Records from a data source -
──────────
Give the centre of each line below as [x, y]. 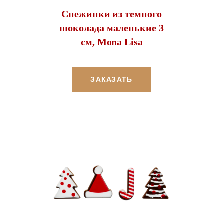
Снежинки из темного [111, 14]
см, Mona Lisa [111, 42]
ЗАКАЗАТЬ [111, 79]
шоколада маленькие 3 [111, 28]
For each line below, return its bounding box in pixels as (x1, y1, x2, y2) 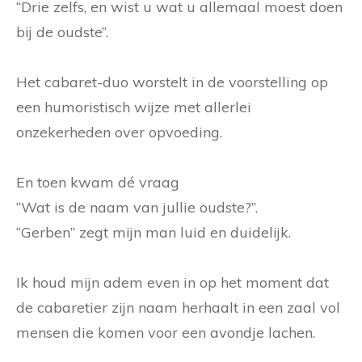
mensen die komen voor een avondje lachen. (16, 322, 315, 342)
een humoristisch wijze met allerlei (16, 97, 251, 116)
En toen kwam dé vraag (16, 172, 179, 192)
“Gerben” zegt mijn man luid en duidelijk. (16, 222, 291, 242)
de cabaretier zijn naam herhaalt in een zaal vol (16, 297, 340, 317)
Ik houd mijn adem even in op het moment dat (16, 272, 329, 292)
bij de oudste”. (16, 22, 108, 41)
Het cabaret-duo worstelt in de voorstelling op (16, 72, 328, 91)
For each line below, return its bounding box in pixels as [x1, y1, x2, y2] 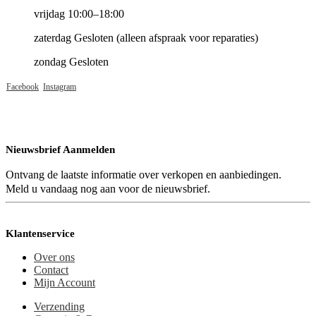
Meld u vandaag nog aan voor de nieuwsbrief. [6, 182, 210, 195]
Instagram [43, 81, 76, 92]
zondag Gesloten [34, 55, 109, 68]
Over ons [34, 250, 75, 263]
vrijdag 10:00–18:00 [34, 7, 124, 20]
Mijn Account [34, 276, 95, 288]
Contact [34, 263, 68, 276]
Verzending [34, 300, 85, 312]
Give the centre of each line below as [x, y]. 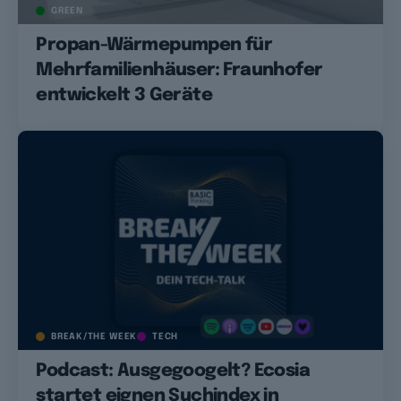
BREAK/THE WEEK [94, 337]
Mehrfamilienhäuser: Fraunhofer [179, 70]
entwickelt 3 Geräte [124, 95]
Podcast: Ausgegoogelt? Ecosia [173, 371]
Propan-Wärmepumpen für [154, 45]
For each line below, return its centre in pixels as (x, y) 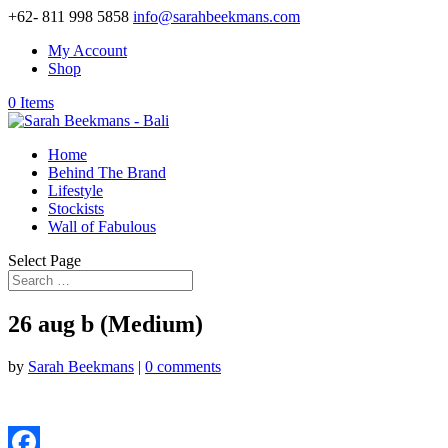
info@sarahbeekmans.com (216, 16)
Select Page (44, 260)
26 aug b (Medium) (105, 323)
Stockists (76, 208)
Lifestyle (75, 190)
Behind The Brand (107, 172)
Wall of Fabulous (102, 226)
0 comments (183, 366)
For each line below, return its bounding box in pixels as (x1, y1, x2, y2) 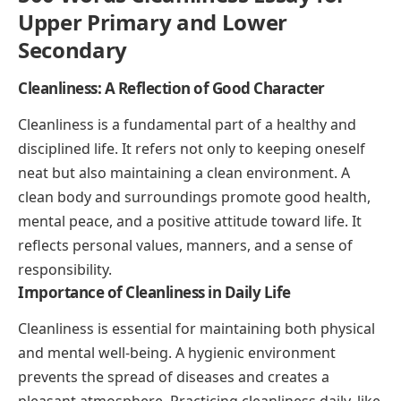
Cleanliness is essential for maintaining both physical (18, 319, 375, 339)
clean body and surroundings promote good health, (18, 186, 371, 207)
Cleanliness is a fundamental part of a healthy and (18, 114, 356, 134)
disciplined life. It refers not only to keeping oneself (18, 138, 365, 158)
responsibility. (18, 259, 112, 279)
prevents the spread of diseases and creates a (18, 367, 329, 388)
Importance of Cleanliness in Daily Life (18, 281, 291, 303)
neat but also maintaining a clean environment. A (18, 162, 350, 183)
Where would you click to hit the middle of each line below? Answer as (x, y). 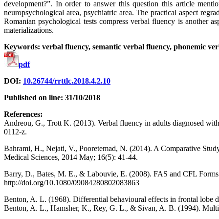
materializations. (29, 30)
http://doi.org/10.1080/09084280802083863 (72, 182)
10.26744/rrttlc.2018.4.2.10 (67, 81)
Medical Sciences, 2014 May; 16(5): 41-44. (71, 157)
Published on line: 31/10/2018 (52, 97)
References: (23, 114)
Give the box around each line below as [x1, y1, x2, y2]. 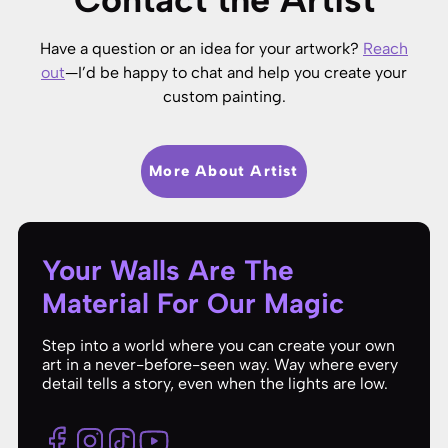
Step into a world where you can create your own [42, 335, 395, 355]
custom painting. [162, 86, 286, 106]
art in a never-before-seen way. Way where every [42, 354, 398, 374]
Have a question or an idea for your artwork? [40, 38, 363, 58]
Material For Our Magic [42, 285, 344, 320]
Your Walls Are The [42, 252, 294, 287]
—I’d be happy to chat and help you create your [65, 62, 407, 82]
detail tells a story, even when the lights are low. [42, 373, 392, 393]
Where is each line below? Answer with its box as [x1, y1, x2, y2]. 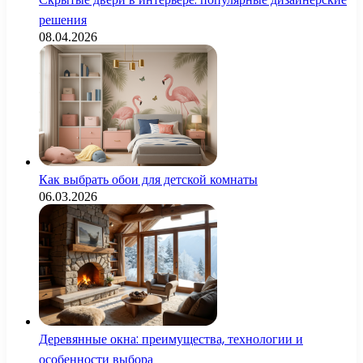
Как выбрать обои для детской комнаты [39, 170, 258, 190]
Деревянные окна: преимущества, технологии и [39, 330, 303, 349]
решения [39, 11, 87, 30]
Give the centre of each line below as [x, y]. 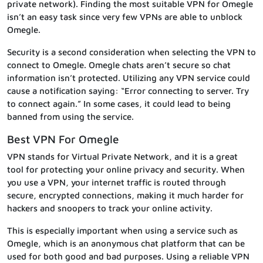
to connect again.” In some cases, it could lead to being [119, 104]
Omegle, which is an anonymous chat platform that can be [126, 244]
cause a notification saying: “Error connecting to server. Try [128, 91]
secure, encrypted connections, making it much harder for [125, 195]
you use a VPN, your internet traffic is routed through [117, 183]
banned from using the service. [70, 117]
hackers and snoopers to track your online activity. [110, 208]
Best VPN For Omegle [63, 139]
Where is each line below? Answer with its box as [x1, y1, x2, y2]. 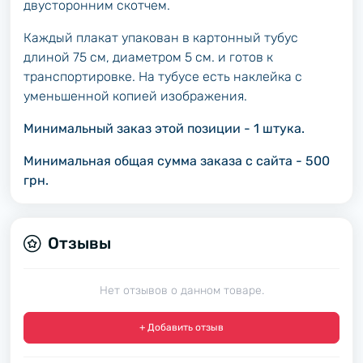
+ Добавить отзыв [139, 322, 224, 333]
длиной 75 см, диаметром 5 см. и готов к [23, 49, 273, 65]
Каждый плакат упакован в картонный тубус [23, 30, 298, 45]
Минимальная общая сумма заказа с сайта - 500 [23, 153, 330, 169]
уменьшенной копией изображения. [23, 88, 247, 104]
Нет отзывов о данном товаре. [99, 284, 264, 297]
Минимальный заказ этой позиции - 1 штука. [23, 121, 305, 136]
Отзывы [48, 233, 111, 253]
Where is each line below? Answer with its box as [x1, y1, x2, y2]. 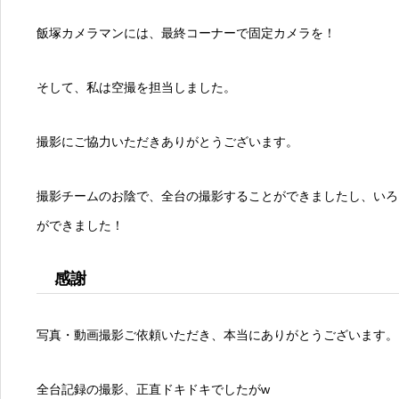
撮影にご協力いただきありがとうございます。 [37, 134, 298, 149]
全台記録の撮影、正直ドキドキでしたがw [37, 382, 270, 396]
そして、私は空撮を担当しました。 [37, 80, 236, 94]
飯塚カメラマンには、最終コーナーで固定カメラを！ [37, 26, 336, 40]
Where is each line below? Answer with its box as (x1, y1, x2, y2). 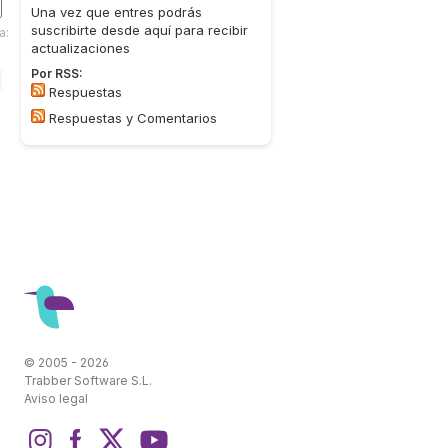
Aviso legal (23, 390, 88, 406)
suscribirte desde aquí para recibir (31, 22, 248, 38)
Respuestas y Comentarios (45, 110, 217, 126)
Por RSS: (31, 66, 83, 81)
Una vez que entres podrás (31, 4, 202, 20)
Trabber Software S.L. (23, 372, 152, 388)
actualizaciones (31, 40, 130, 56)
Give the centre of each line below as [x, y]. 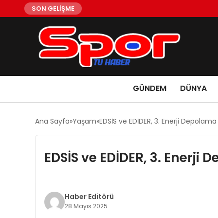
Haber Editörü [89, 196]
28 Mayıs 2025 [86, 206]
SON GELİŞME [53, 9]
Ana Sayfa [52, 121]
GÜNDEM [150, 88]
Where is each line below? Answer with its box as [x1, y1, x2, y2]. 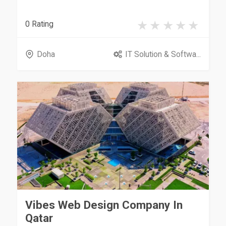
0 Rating [25, 19, 54, 29]
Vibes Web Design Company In [25, 198, 183, 211]
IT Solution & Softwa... [125, 49, 201, 59]
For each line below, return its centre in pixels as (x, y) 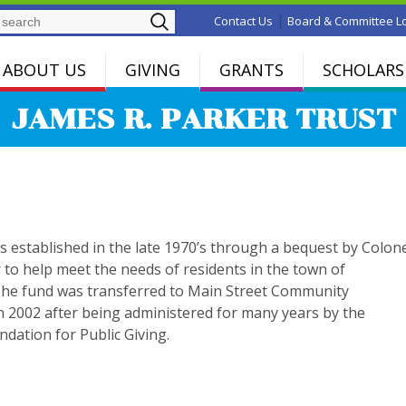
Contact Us (243, 21)
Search (203, 18)
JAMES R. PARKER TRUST (203, 119)
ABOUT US (44, 69)
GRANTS (251, 69)
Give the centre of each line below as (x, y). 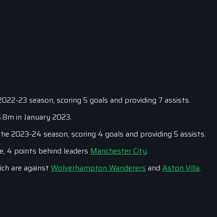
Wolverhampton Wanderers (98, 168)
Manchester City (118, 151)
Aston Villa (181, 168)
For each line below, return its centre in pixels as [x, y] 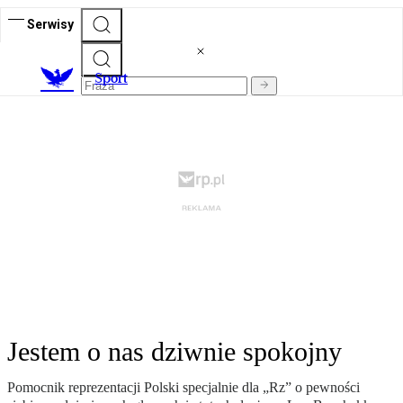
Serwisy [50, 24]
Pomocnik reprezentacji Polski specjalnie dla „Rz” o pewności [184, 388]
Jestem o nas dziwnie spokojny [175, 352]
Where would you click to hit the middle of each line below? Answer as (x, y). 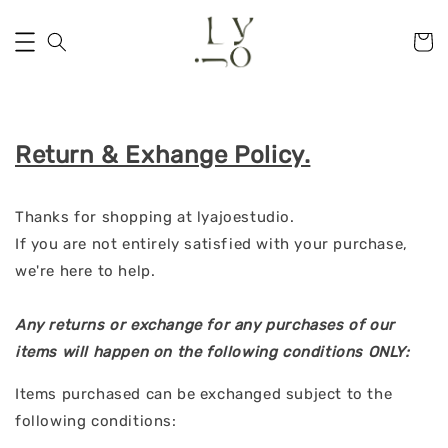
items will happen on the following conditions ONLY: (212, 352)
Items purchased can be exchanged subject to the (204, 394)
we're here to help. (85, 271)
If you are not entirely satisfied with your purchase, (211, 244)
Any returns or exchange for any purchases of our (205, 325)
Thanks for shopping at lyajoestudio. (155, 217)
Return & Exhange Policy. (163, 155)
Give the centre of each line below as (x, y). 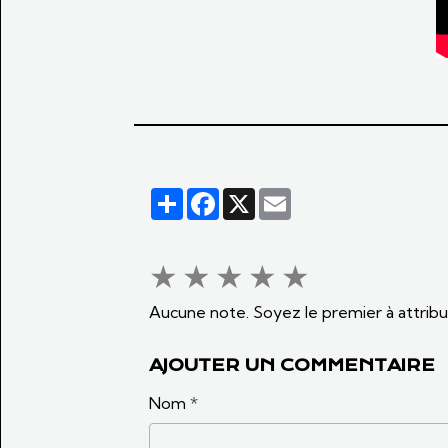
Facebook (256, 196)
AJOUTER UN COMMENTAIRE (292, 365)
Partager (216, 196)
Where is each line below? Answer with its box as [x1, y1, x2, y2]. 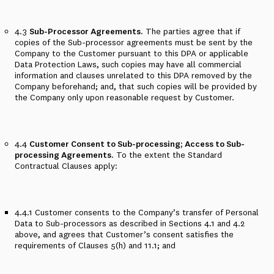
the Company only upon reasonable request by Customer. [15, 92, 234, 103]
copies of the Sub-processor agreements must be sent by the [15, 37, 253, 48]
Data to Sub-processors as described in [15, 218, 169, 229]
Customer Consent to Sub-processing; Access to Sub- [29, 138, 245, 149]
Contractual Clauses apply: [15, 160, 117, 171]
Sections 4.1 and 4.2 [169, 218, 245, 229]
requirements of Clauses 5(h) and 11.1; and [15, 240, 176, 251]
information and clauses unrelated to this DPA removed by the [15, 70, 252, 81]
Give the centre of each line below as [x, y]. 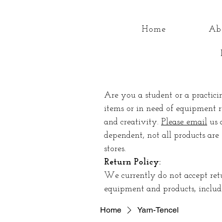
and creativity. [133, 122]
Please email [184, 122]
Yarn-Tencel [158, 210]
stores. [116, 149]
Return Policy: [132, 162]
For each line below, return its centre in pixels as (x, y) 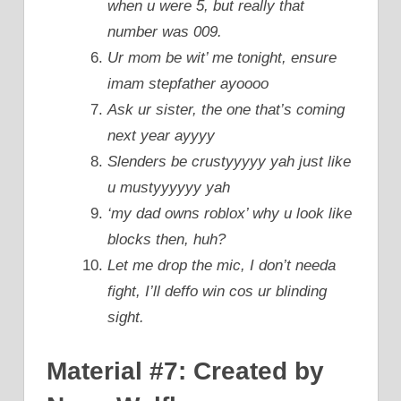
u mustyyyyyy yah (169, 188)
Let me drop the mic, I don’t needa (222, 266)
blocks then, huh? (166, 240)
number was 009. (165, 32)
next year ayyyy (161, 136)
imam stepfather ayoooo (188, 84)
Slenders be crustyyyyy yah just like (229, 162)
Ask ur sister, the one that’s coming (226, 110)
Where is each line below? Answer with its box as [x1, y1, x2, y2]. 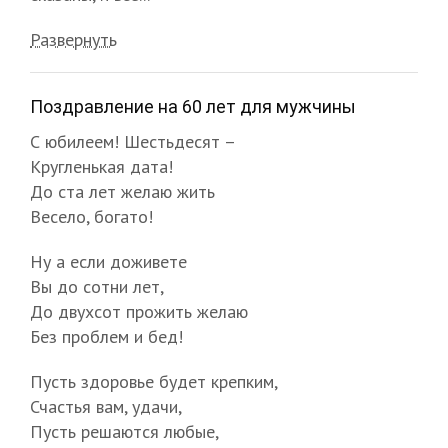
──────────
ACTIVITY - Only the lines from the top of the data through the line with "zondag Gesloten [34, 55, 109, 68]" should be quoted, exactly and with both ends kept; skip the pictures.

YOUR SOLUTION -
Give the centre of each line below as [x, y]. 
Снежинки из темного [111, 14]
см, Mona Lisa [111, 42]
ЗАКАЗАТЬ [111, 79]
шоколада маленькие 3 [111, 28]
For each line below, return its bounding box in pixels as (x1, y1, x2, y2) 
mensen die komen voor een avondje lachen. (16, 322, 315, 342)
een humoristisch wijze met allerlei (16, 97, 251, 116)
En toen kwam dé vraag (16, 172, 179, 192)
“Gerben” zegt mijn man luid en duidelijk. (16, 222, 291, 242)
de cabaretier zijn naam herhaalt in een zaal vol (16, 297, 340, 317)
Ik houd mijn adem even in op het moment dat (16, 272, 329, 292)
bij de oudste”. (16, 22, 108, 41)
Het cabaret-duo worstelt in de voorstelling op (16, 72, 328, 91)
For each line below, return its bounding box in pixels as [x1, y1, x2, y2] 
Meld u vandaag nog aan voor de nieuwsbrief. [6, 182, 210, 195]
Instagram [43, 81, 76, 92]
zondag Gesloten [34, 55, 109, 68]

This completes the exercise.